In the rear of a panel truck parked at the curb some twelve feet south of the entrance to 812 Crane, Steve Carella sat behind the recording equipment that was locked into the frequency of the four bugs. He knew that in some neighborhoods a phony truck was as readily recognizable as the cop on the beat. Put a man in the back of a fake delivery truck, park the truck on the street and start taking pictures of people going in and out of a candy store suspected of being a numbers drop, and all of a sudden the neighborhood was full of budding stars and starlets, all of whom knew there was a cop-photographer in the back of the truck, all of whom mugged and pranced and emoted shamelessly for the movie camera, while managing to conduct not an iota of business that had anything at all to do with the policy racket. It got discouraging. But Crane Street was in one of the city’s better neighborhoods, where perhaps the citizens were not as wary of cops hiding in the backs of panel trucks doing their dirty watching and listening.
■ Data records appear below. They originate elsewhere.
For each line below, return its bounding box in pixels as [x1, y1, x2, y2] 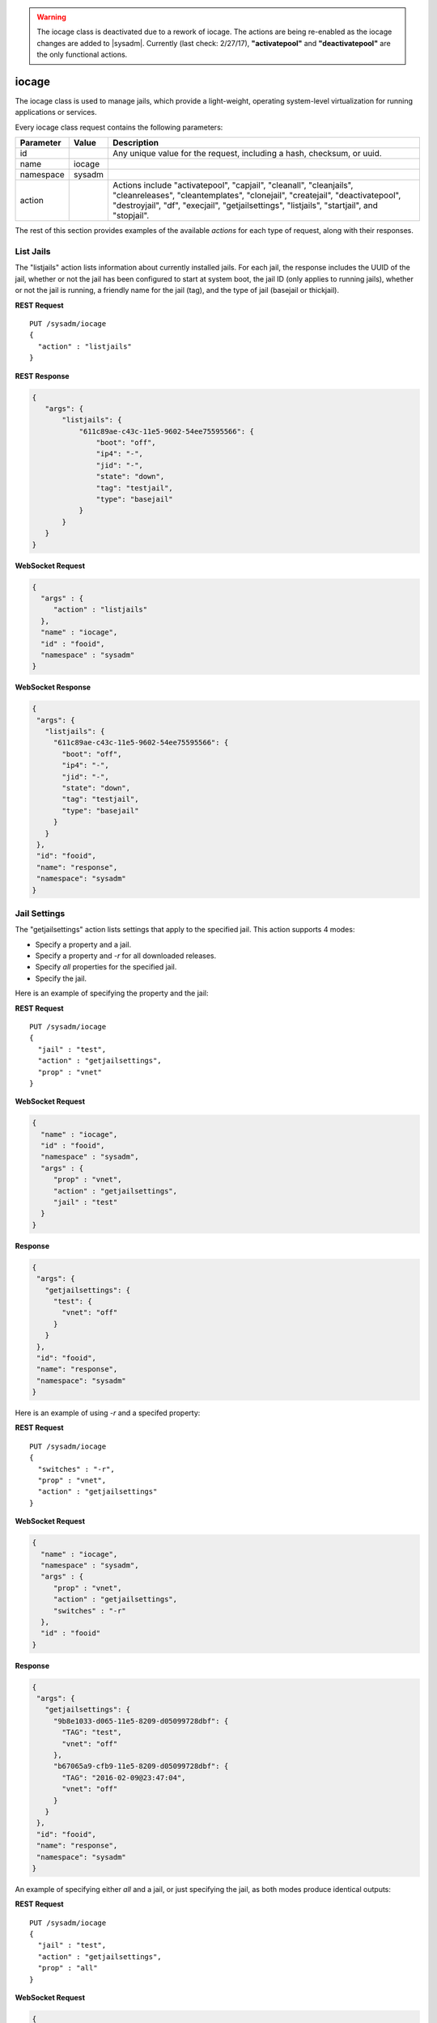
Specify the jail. [35, 973, 87, 983]
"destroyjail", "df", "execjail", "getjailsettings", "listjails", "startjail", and [112, 200, 378, 211]
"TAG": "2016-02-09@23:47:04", [62, 1773, 186, 1782]
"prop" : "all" [37, 1963, 98, 1973]
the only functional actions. [36, 49, 128, 60]
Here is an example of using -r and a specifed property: [15, 1408, 201, 1418]
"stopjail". [112, 210, 150, 222]
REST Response [15, 371, 70, 380]
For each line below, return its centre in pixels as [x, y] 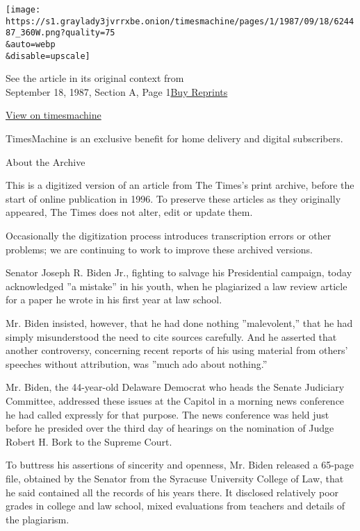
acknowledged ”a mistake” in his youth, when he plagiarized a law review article [177, 286]
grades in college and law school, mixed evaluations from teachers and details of [175, 506]
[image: [23, 10]
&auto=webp [31, 44]
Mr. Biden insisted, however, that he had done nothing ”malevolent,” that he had [179, 323]
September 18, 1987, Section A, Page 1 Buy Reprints [117, 91]
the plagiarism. [38, 519]
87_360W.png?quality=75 [60, 33]
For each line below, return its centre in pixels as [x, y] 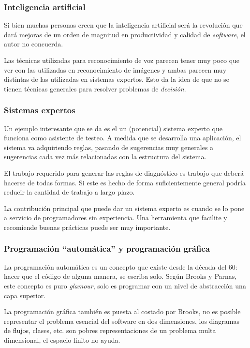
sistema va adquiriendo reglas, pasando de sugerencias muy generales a [109, 147]
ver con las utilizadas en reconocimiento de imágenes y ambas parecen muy [115, 69]
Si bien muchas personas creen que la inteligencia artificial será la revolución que [123, 25]
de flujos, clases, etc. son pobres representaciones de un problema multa [110, 330]
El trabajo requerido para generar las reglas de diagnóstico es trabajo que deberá [124, 173]
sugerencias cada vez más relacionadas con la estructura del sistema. [105, 157]
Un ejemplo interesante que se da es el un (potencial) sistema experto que [113, 128]
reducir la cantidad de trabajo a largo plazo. [69, 192]
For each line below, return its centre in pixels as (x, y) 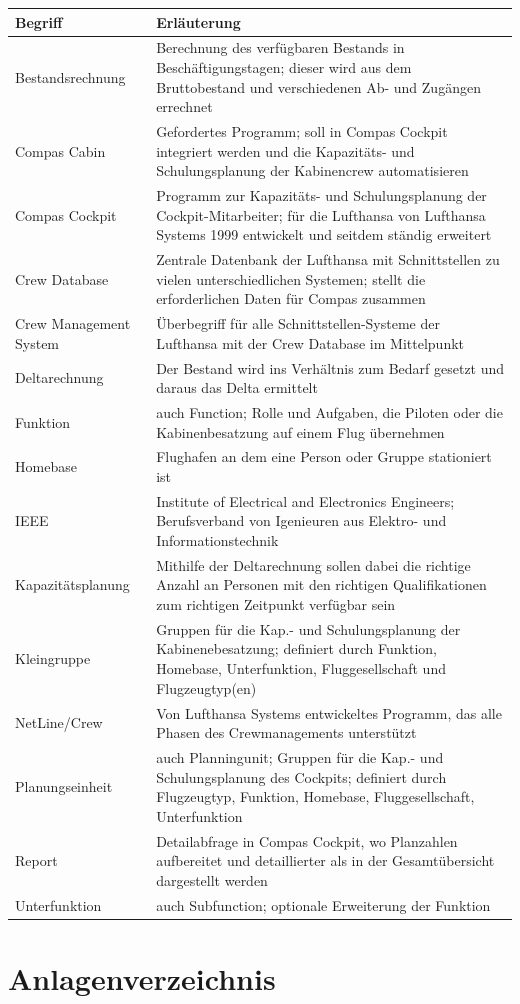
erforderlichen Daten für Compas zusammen (291, 298)
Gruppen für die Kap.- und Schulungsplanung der (308, 628)
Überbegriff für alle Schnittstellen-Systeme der (298, 323)
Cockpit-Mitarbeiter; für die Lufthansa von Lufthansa (321, 214)
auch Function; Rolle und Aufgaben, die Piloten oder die (329, 411)
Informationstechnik (217, 540)
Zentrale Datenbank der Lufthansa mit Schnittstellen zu (328, 259)
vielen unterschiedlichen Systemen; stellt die (291, 278)
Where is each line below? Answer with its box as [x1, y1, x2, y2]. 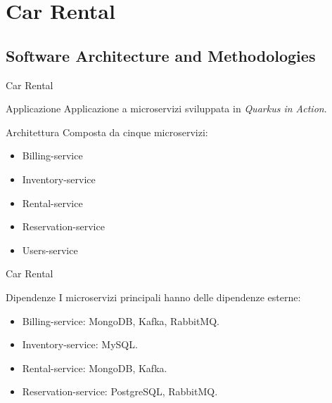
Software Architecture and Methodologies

Carella sat hopefully with a tuna-fish sandwich and a bottle of beer, prepared to hear and record any sounds that emanated from Arlene’s apartment.

At the bridging point seven blocks away and thirty minutes later, Arthur Brown sat behind equipment that was hooked into the telephone mike, and waited for Arlene Orton’s phone to ring. He was in radio contact with Carella in the back of his phony panel truck and could apprise him of any new development at once.

The first call came at 12:17 P . M . The equipment tripped in automatically, and the spools of tape began recording the conversation while Brown simultaneously monitored it through his headphones.

“Hello?”

“Hello, Arlene?”

“Yes, who’s this?”

“Nan.”

“Nan? You sound so different. Do you have a cold or something?”

“Every year at this time. Just before the holidays. Arlene, I’m terribly rushed, I’ll make this short. Do you know Beth’s dress size?”

“A ten, I would guess. Or an eight.”

“Well, which?”

“I don’t know. Why don’t you give Danny a ring?”

“Do you have his office number?”

“No, but he’s listed. It’s Reynolds and Abelman. In Calm’s Point.”